6. Honesty obligations¶
This section makes explicit a set of practices that follow from the principle "know when you do not know":
- No estimator may publish
validity == VALIDwhen its input covariance is missing or its innovation gate is failing. The default in ambiguity isDEGRADED. - No planner may consume an
Estimatewithout explicitly readingvalidity. Static analysis (Phase 5 task) will enforce this. - Every
RECOVERY_REQUESTEDevent must specify which producer asked for recovery and why. Anonymous recovery requests are rejected. - Replays surface mode history as a first-class telemetry channel (
/perception/mode). Any review of an incident starts there.
Consequences¶
Positive.
- A single document maps every perception failure mode to a behavior. Reviewers can audit the table directly.
- Authority transitions are explicit and testable. T0 is the only tier with veto power; this is the structural reason hardware deployment will not require rewriting upper layers.
- Mission planning that is honest about uncertainty is now a contract, not an aspiration.
- Safety invariants are centralized; hardware can tighten them without touching reactive or deliberative code.
- The pilot model is realistic about how humans actually interact with semi-autonomous systems: they intervene under stress, often making things worse.
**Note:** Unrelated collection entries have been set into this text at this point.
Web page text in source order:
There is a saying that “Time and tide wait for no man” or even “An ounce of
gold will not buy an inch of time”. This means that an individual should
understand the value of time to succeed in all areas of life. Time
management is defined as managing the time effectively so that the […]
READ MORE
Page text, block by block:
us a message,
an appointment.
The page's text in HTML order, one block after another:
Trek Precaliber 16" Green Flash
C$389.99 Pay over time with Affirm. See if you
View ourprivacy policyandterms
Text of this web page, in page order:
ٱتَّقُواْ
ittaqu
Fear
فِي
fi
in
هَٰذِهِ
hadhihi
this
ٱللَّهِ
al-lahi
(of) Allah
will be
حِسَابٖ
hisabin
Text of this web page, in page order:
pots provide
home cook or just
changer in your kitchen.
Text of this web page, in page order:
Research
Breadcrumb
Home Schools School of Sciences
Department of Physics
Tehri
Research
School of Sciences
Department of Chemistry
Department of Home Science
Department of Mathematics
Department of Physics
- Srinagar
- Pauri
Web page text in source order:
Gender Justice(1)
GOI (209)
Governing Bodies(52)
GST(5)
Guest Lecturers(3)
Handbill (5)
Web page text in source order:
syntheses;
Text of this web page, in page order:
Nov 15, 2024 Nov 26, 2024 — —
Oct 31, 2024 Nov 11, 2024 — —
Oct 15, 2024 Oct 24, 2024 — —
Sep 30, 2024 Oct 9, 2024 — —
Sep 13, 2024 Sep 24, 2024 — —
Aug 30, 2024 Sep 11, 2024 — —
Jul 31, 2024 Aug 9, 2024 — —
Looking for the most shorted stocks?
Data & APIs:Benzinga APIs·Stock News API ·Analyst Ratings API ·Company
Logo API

The system records this rather than denying it.
Negative.
- The table in §2 is opinionated. Some choices (e.g. blind RTL after
VIO_LOST) will need empirical revision. Each revision is an ADR amendment, which is friction. Justified because silent policy drift is worse. - Active perception in mission planning (§3) is non-trivial to implement; it is deferred to Phase 5+ but the contract is fixed now.
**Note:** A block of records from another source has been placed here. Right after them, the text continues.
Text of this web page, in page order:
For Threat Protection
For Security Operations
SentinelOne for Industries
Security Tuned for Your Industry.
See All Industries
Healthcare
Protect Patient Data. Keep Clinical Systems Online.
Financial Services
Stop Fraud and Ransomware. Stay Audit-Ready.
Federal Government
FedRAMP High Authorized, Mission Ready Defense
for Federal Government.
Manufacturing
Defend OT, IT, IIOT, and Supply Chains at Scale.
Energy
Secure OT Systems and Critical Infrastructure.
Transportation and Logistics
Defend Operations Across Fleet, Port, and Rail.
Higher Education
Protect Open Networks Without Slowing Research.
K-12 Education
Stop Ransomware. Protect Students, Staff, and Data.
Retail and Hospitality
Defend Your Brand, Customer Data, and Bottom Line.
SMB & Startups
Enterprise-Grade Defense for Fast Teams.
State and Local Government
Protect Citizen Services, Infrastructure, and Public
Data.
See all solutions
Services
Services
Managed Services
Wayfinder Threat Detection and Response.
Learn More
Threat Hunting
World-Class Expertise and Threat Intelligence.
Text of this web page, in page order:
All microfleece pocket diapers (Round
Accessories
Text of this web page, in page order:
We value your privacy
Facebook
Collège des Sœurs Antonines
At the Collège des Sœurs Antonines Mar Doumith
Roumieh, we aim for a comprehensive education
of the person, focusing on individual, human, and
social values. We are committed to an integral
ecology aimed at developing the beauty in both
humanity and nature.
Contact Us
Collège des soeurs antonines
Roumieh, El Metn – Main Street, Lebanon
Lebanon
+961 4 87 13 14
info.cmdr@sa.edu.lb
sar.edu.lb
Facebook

- The pilot override semantics (§5) constrain UX design: the system cannot offer a "trust me, disable safety" mode. This is intentional.
- Hardware-only invariants (battery age, comms loss kill) create a divergence between sim and hardware behaviors. The divergence is bounded and documented, not hidden.
Alternatives considered¶
A. Single monolithic autonomy layer. No T1/T2/T3 split; one controller does everything with a state machine inside. Rejected: experience in PX4, ArduPilot, and academic stacks shows that mixing reflex with deliberation makes both untestable. The tiered structure is widely validated.
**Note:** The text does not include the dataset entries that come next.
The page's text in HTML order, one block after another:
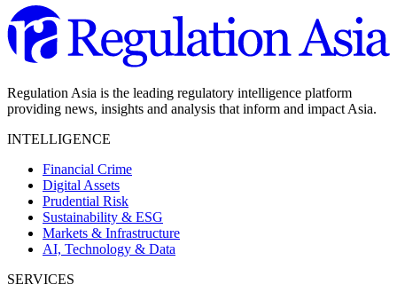
Regulation Asia is the leading regulatory intelligence platform
providing news, insights and analysis that inform and impact Asia.
INTELLIGENCE
Financial Crime
Digital Assets
Prudential Risk
Sustainability & ESG
Markets & Infrastructure
AI, Technology & Data
SERVICES
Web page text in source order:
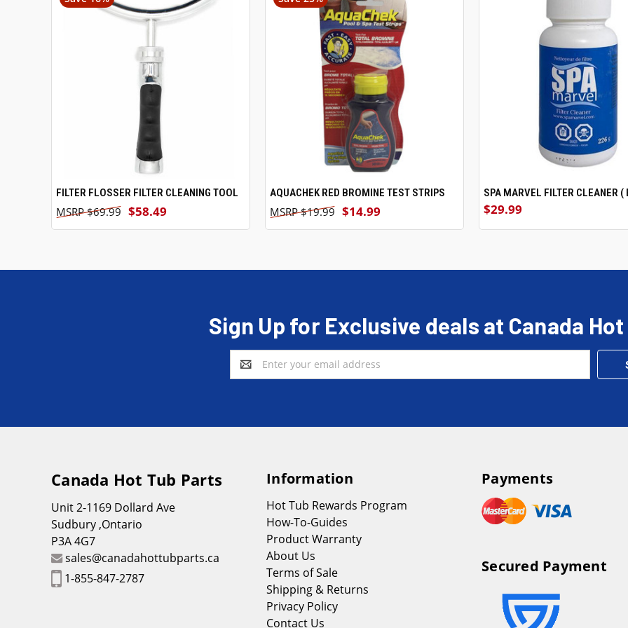
ADD TO CART
FILTER FLOSSER FILTER CLEANING TOOL
$58.49
$69.99
ADD TO CART
AQUACHEK RED BROMINE TEST STRIPS
$14.99
$19.99
ADD TO CART
SPA MARVEL FILTER CLEANER (
$29.99
Sign Up for Exclusive deals at Canada
Email
Address
Information
Hot Tub Rewards Program
How-To-Guides
Product Warranty
About Us
Terms of Sale
Shipping & Returns
Privacy Policy
Contact Us
Payments
Secured Payment
Canada Hot Tub Parts
Unit 2-1169 Dollard Ave
Sudbury ,Ontario
P3A 4G7
sales@canadahottubparts.ca
1-855-847-2787
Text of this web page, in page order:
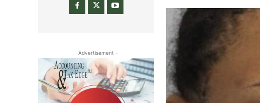
- Advertisement -
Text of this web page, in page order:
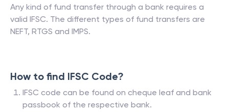
Any kind of fund transfer through a bank requires a
valid IFSC. The different types of fund transfers are
NEFT, RTGS and IMPS.
How to find IFSC Code?
IFSC code can be found on cheque leaf and bank
passbook of the respective bank.
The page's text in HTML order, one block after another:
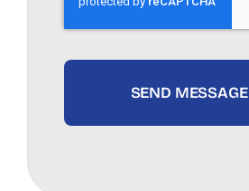
SEND MESSAGE
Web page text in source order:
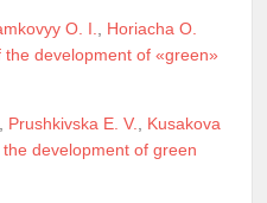
O. I.
Horiacha O.
the development of «green»
Prushkivska E. V.
Kusakova
development of green
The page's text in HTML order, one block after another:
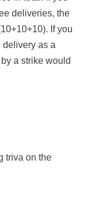
deliveries, the
If you
delivery as a
a strike would
triva on the
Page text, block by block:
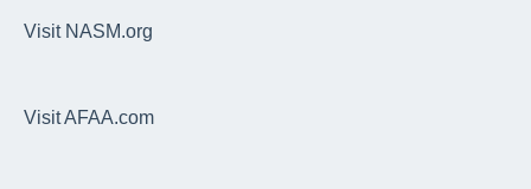
Visit NASM.org
Visit AFAA.com
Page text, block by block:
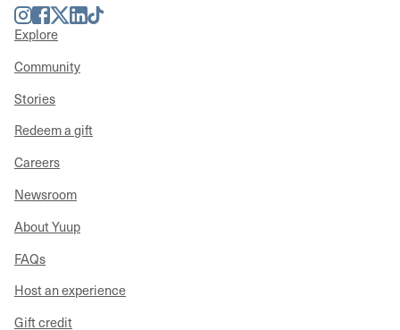
Instagram
Facebook
TwitterLinkedIn
TikTok
Explore
Community
Stories
Redeem a gift
Careers
Newsroom
About Yuup
FAQs
Host an experience
Gift credit
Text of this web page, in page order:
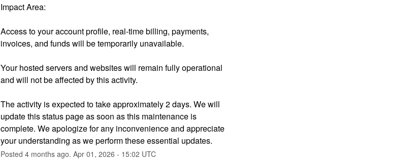
Impact Area:
Access to your account profile, real-time billing, payments,
invoices, and funds will be temporarily unavailable.
Your hosted servers and websites will remain fully operational
and will not be affected by this activity.
The activity is expected to take approximately 2 days. We will
update this status page as soon as this maintenance is
complete. We apologize for any inconvenience and appreciate
your understanding as we perform these essential updates.
Posted 4months ago. Apr 01 , 2026 - 15:02 UTC
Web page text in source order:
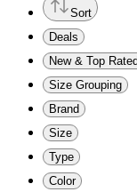
Sort
Deals
New & Top Rated
Size Grouping
Brand
Size
Type
Color

B. Behavior trees as the policy language. Adopt a BT framework (py_trees, BehaviorTree.CPP) for §2. Rejected for Phase 1: introduces a runtime dependency and a debugger surface ahead of need. May be revisited at Phase 5 if the table in §2 outgrows hand-written dispatch. The contract here would survive that change.
C. Continuous-mode controller (no discrete modes). Mode-free MPC with uncertainty in the cost function. Rejected: not auditable, not interpretable to a pilot, hard to replay-debug. May coexist with this ADR inside a single mode (e.g. NOMINAL) but does not replace the discrete dispatch.
D. Pilot as T0. Promote the human pilot above the safety supervisor. Rejected: real pilots make wrong calls under stress (this is the whole reason for autonomy). Safety supervisor invariants are a property of the airframe and its environment, not of pilot intent.
E. Defer policy to "when we have hardware". Phase 0 punts on the policy, builds the mechanism, and writes the ADR in Phase 8. Rejected: every Phase 1–7 design decision that touches actuator commands, mission planning, or estimator output depends on knowing what the policy will be. Deferring leaks ad-hoc policy into every layer.
F. Learn the policy from data (RL). A learned controller chooses the response per mode. Rejected as the primary policy: not safe to deploy on hardware, not interpretable, breaks replay determinism. Acceptable as an opt-in sub-policy within a mode, when its outputs flow through the same actuator boundary and T0 invariants.